PROBLEM STATEMENT: Please output exactly the lines that run from the line with "exports org.opengis.metadata.lineage; (37, 518, 323, 534)" through the final line of the data, inclusive, and nothing more.

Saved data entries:
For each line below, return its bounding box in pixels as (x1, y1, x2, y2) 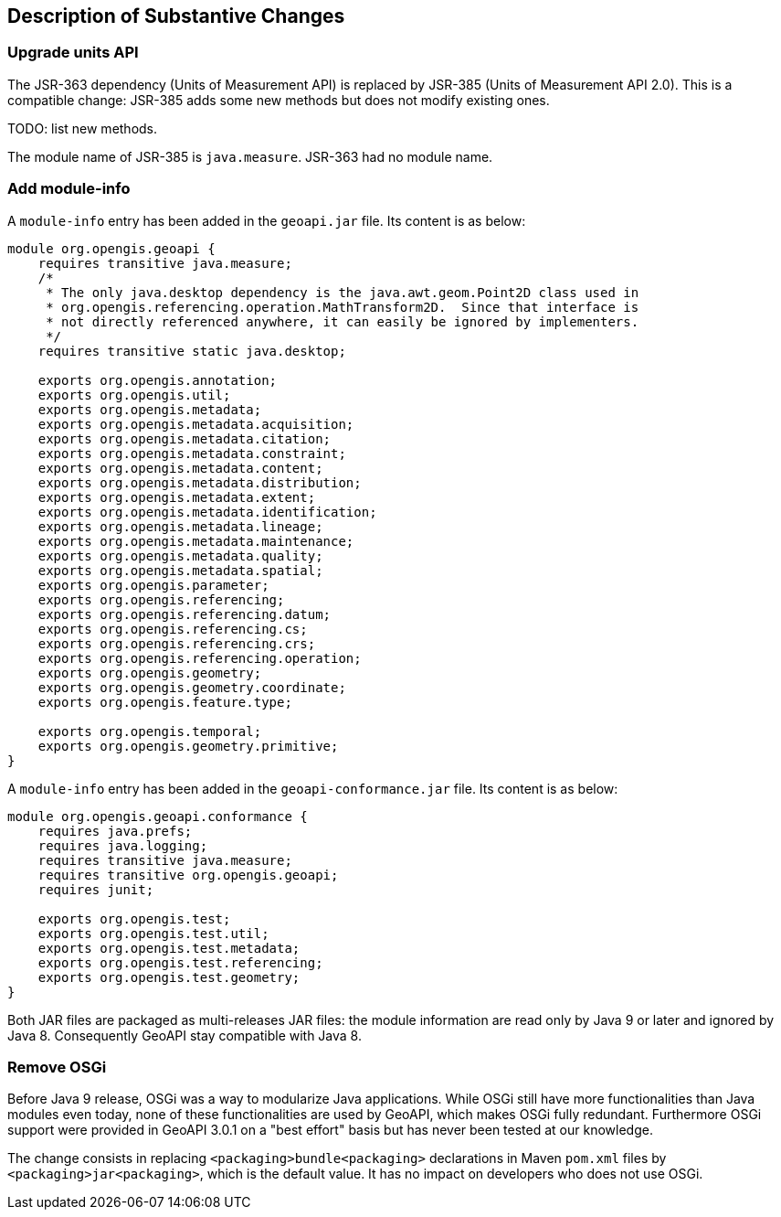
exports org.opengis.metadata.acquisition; (37, 416, 354, 432)
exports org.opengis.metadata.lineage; (37, 518, 323, 534)
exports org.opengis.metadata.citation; (37, 431, 332, 446)
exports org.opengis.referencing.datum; (37, 606, 332, 622)
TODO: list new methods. (7, 120, 158, 136)
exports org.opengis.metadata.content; (37, 460, 323, 475)
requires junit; (37, 881, 154, 897)
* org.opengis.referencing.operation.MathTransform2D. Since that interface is (46, 299, 639, 315)

EXERCISE RESULT:
exports org.opengis.metadata.lineage; (37, 518, 323, 534)
exports org.opengis.metadata.citation; (37, 431, 332, 446)
exports org.opengis.referencing.datum; (37, 606, 332, 622)
TODO: list new methods. (7, 120, 158, 136)
exports org.opengis.metadata.content; (37, 460, 323, 475)
requires junit; (37, 881, 154, 897)
* org.opengis.referencing.operation.MathTransform2D. Since that interface is (46, 299, 639, 315)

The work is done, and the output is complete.